● **Work required**
Quote every line below exactly and skip any picture.

══ Exercise data ══

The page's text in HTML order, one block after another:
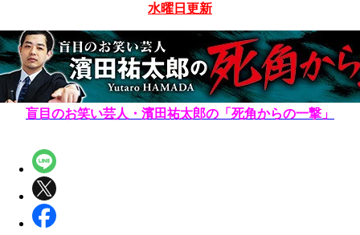
水曜日更新
盲目のお笑い芸人・濱田祐太郎の「死角からの一撃」

═══

● **Result of the exercise**
The page's text in HTML order, one block after another:
水曜日更新
盲目のお笑い芸人・濱田祐太郎の「死角からの一撃」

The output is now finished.